The line containing "The page's text" and each line after it, through the final line of the data, are to be retyped exactly, with pictures left out.

■ Collection entries ■
....
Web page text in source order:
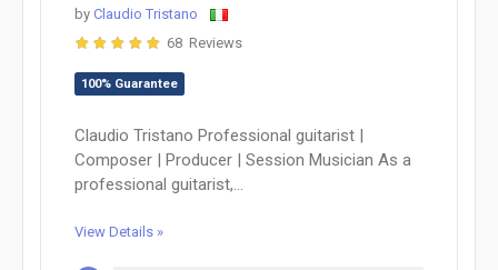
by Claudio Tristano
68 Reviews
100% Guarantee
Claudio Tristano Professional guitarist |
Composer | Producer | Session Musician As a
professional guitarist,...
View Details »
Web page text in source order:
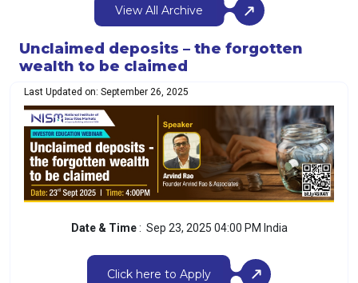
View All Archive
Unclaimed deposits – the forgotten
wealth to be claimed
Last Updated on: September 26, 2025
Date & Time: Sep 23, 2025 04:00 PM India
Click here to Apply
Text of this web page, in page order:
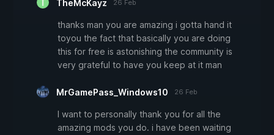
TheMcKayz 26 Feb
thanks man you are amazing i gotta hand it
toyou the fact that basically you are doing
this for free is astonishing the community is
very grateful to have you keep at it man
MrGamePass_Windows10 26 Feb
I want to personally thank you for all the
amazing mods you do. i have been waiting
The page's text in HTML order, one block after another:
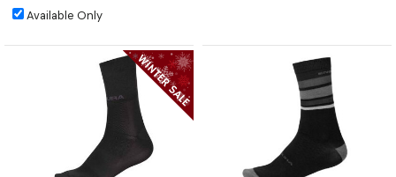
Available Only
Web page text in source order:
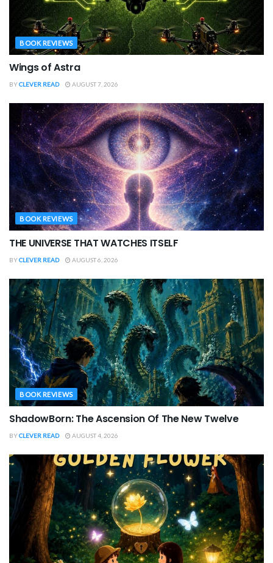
....
■ EXPECTED OUTPUT ■
The page's text in HTML order, one block after another:
Available Only
Web page text in source order:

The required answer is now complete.